Initially I grouped loans into rate bands such as below 20%, 20-23%, 24-27%, 28% and over. There is little difference between the sub 28% groupings so I feel there is only a need to show loans below 28% and those at or above 28%.
2013 shows 345 loans below 28%, of which 5 have defaulted giving a default rate of 1.45% 2013 shows 601 loans at or above 28%, of which 33 have defaulted giving a default rate of 5.49% The average rate of interest for the 2 groups was 28.09% vs 18.11%
Bear in mind that the average age of these 'defaultable' 2013 loans will be about 10 months, and there is scope for the annual default rate to climb higher.
To check the validity of these findings I have run the same test on the 2012 data.
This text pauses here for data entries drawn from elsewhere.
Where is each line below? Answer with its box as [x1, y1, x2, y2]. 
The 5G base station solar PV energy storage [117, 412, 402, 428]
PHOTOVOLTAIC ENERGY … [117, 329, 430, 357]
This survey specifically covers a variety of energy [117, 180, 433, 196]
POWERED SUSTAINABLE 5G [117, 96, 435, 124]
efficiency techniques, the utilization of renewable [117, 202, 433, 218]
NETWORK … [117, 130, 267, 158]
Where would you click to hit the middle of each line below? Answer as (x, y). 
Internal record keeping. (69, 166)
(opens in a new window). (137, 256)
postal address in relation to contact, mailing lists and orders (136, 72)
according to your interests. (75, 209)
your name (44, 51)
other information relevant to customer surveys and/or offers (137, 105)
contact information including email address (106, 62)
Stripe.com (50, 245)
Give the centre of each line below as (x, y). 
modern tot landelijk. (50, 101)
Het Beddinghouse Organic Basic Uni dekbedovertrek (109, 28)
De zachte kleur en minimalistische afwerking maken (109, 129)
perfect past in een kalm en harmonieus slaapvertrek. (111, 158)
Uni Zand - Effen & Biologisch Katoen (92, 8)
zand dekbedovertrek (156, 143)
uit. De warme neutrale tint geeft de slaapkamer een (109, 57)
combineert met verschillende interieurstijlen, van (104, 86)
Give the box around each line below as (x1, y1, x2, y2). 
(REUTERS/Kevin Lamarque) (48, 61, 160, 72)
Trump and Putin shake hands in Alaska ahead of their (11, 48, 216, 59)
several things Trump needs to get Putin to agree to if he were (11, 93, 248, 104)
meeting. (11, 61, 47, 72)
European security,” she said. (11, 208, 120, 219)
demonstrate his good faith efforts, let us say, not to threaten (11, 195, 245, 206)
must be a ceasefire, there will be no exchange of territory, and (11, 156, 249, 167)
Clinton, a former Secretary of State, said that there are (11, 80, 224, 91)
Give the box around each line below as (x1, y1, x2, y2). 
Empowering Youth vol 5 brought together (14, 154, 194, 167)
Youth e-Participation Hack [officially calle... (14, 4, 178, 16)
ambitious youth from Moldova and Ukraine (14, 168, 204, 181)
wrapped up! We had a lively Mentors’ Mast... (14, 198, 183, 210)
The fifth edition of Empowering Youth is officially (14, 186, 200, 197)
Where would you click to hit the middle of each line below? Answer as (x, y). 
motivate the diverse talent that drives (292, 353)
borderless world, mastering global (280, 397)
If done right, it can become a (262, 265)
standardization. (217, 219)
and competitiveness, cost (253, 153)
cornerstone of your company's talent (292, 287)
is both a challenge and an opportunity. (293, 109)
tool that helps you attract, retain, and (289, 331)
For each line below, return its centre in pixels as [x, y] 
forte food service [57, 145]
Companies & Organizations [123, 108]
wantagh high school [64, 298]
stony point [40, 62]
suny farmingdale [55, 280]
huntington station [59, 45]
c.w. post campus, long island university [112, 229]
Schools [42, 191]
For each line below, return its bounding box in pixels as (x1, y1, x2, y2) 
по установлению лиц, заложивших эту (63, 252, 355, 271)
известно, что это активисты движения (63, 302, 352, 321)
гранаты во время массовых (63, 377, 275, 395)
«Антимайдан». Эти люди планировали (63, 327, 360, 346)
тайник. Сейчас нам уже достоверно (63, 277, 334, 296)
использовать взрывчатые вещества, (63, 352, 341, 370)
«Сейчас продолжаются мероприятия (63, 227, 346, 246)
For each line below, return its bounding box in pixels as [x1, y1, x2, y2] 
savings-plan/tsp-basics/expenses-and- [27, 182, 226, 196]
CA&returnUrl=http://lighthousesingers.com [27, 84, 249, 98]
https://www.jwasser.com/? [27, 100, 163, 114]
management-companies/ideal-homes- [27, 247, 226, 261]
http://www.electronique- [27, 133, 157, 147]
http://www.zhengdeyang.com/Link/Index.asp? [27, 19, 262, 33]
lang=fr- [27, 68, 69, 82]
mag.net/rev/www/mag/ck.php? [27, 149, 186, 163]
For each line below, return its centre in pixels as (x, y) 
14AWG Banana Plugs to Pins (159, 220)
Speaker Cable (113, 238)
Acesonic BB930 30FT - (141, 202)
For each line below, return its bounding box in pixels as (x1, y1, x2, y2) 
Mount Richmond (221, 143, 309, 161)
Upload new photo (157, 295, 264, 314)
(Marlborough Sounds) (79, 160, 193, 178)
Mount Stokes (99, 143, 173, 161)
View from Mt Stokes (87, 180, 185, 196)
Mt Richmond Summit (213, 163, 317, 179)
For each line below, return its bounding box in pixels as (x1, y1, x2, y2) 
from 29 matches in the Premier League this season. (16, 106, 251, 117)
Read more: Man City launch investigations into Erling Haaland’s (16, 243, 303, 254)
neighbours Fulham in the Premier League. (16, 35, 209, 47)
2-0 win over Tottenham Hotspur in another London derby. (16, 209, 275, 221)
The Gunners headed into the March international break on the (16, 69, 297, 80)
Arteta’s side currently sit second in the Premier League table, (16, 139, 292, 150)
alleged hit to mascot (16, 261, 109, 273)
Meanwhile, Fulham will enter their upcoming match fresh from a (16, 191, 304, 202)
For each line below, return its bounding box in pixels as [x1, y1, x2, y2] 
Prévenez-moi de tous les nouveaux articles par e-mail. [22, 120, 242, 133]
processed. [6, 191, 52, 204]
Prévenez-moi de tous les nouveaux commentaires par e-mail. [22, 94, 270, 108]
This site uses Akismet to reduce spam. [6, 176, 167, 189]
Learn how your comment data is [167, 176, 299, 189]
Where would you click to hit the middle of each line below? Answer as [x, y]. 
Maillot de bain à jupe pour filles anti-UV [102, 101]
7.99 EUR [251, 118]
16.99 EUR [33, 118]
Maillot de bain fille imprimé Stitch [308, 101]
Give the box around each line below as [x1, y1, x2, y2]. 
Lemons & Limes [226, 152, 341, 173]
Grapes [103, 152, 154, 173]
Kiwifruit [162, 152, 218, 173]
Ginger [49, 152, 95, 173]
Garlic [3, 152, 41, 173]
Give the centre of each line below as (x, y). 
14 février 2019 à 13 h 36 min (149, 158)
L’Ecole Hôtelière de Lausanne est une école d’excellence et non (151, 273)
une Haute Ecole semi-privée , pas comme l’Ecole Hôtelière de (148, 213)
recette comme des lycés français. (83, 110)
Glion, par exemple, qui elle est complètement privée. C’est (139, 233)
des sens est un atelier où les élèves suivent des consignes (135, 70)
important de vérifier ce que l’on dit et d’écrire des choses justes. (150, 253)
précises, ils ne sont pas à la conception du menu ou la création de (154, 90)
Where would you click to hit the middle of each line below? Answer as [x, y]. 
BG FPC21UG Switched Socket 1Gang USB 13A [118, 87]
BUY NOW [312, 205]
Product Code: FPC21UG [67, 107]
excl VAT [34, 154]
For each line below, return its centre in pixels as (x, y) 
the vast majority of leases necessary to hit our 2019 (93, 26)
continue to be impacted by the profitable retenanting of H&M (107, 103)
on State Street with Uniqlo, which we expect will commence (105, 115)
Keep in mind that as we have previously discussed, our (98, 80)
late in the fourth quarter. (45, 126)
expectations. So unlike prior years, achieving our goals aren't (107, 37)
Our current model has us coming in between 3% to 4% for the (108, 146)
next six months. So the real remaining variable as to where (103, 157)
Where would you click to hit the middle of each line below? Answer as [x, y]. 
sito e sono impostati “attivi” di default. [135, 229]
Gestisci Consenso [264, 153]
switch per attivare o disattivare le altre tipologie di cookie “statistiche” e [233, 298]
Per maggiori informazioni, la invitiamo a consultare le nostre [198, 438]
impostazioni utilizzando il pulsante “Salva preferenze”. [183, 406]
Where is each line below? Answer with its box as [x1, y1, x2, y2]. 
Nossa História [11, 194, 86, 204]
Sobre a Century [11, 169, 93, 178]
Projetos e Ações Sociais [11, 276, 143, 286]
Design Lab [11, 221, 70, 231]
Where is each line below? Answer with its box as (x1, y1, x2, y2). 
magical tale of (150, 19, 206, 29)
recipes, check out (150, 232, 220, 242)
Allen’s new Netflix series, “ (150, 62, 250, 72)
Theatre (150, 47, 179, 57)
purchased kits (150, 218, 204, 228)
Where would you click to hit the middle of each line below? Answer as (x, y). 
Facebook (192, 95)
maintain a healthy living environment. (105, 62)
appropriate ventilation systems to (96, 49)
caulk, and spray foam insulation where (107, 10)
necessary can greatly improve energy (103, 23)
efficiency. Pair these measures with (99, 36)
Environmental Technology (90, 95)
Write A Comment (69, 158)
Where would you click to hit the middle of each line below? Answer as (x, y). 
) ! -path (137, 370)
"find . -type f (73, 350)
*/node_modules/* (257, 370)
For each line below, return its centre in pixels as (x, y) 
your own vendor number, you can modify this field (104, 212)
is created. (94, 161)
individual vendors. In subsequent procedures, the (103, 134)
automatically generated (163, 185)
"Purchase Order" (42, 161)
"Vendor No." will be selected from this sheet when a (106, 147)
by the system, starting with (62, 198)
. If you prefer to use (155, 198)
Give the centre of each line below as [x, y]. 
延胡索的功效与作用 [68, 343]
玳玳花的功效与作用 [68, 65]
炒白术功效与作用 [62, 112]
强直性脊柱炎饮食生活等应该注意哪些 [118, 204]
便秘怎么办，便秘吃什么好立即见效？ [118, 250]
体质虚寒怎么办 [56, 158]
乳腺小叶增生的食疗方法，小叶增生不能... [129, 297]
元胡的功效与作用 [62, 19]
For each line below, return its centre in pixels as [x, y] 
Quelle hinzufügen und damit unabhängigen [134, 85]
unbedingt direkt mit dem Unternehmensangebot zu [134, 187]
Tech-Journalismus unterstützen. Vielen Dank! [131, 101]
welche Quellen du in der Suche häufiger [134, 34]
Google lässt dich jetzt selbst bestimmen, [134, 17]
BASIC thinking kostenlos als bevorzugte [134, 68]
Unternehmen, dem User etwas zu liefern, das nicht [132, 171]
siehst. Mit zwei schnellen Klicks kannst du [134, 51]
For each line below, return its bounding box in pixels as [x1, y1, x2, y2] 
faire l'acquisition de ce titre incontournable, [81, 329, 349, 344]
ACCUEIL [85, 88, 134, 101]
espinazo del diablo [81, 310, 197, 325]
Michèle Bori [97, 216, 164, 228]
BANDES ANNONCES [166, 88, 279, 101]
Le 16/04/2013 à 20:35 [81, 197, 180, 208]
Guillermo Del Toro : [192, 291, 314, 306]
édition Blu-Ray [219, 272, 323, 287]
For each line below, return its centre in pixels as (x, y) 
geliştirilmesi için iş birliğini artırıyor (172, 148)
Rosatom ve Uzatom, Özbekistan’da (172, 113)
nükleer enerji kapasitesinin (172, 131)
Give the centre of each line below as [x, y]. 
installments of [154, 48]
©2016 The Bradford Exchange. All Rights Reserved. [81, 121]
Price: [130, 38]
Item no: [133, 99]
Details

2012 shows 141 loans below 28%, of which 5 have defaulted giving a default rate of 3.54% 2012 shows 92 loans at or above 28%, of which 15 have defaulted giving a default rate of 16.30% The average rate of interest for the 2 groups was 28.34% vs 16.85%
Summary
In 2012 the chance of default with 28% and above loans was 4.6x higher than with those with lower interest. In 2013 the chance of default with 28% and above loans was 3.8x higher than with those with lower interest. The higher average rate of interest with 28% loans does not, in my opinion, warrant the extremely higher risk of default.